(Saved entries)
··········

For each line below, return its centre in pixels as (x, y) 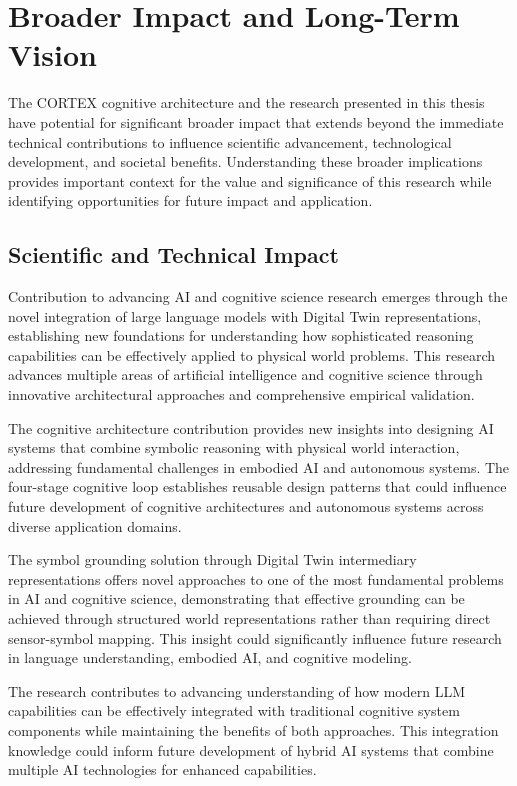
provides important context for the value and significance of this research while (250, 180)
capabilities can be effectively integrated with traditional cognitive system (234, 710)
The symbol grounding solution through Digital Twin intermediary (212, 559)
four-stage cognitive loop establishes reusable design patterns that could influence (257, 486)
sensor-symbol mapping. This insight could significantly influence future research (255, 637)
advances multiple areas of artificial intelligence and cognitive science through (245, 374)
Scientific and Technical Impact (173, 254)
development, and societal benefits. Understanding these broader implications (245, 161)

··········

## Assigned task:
Return exactly the lines of the data, and only those, from the line with "Scientific and Technical Impact (173, 254)" through the last line, inclusive.

## Solution:
Scientific and Technical Impact (173, 254)
development, and societal benefits. Understanding these broader implications (245, 161)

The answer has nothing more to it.